= Vincenzo Fondacaro =

Italian captain

Vincenzo Fondacaro (3 March 1844 – 1893) was an Italian captain who crossed the Atlantic Ocean from Montevideo, Uruguay to Las Palmas, Spain on a boat that he made himself.

==Early life==
Fondacaro was born in Bagnara Calabra from a working-class family. He started his career by joining the merchant navy. After working in the field for fifteen years, Fondacaro was promoted to Navy Officer Captain in the Royal Navy of Italy on 24 May 1876.

== Voyages ==
Following the Battle of Lissa, Fondacaro longed to cross the Atlantic Ocean from Montevideo to Las Palmas on a boat designed by him. The boat, called "Leone di Caprera" in honour of Giuseppe Garibaldi, measured approximately 9m x 2.30m x 1.60m and weighed 3 tonnes. Fondacaro's crew included Pietro Zoccoli and Orlando Grassoni. On 19 September 1880 the "Leone di Caprera" set off from Montevideo. On 10 February 1881, the crew reached Castello di Farro. On 26 May 1881, the boat was towed to Livorno by an English vessel.

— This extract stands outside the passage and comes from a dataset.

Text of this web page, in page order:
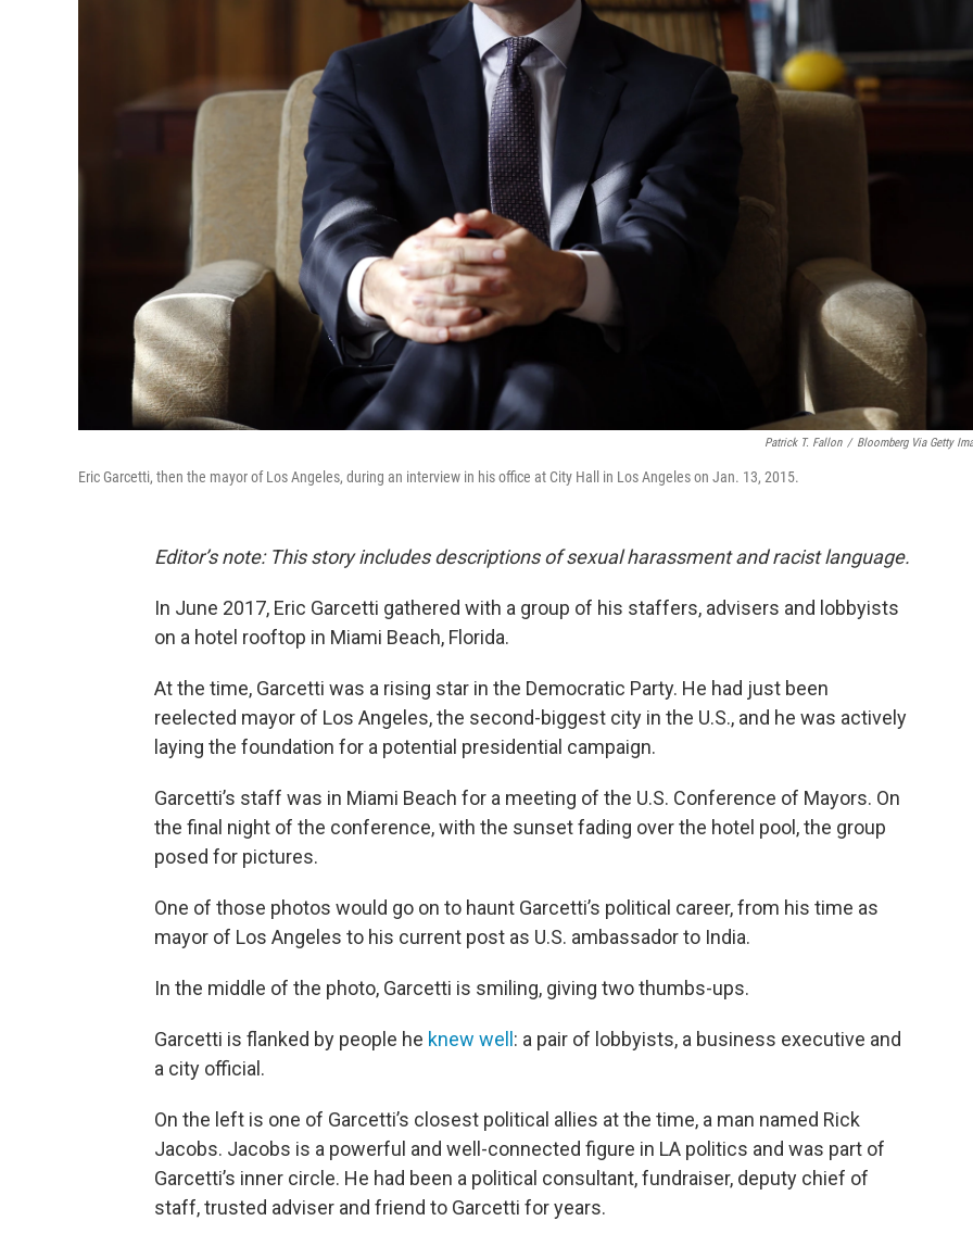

Today, the "Leone di Caprera" can still be seen at the Museo Nazionale Scienza e Tecnologia Leonardo da Vinci in Milan.

On 30 May 1893, Fondacaro crossed the Atlantic again in a boat named "Cesare Cantù". This journey took him from Buenos Aires to Chicago. Fondacaro took Vincenzo Galasso, Vincenzo Sciplini, and Vincenzo Carrisi on the trip with him, forming the crew. When they arrived in Chicago, bystanders reportedly greeted them with a standing ovation. However, when they attempted to return to Buenos Aires, Fondacaro and his crew disappeared in the Atlantic Ocean.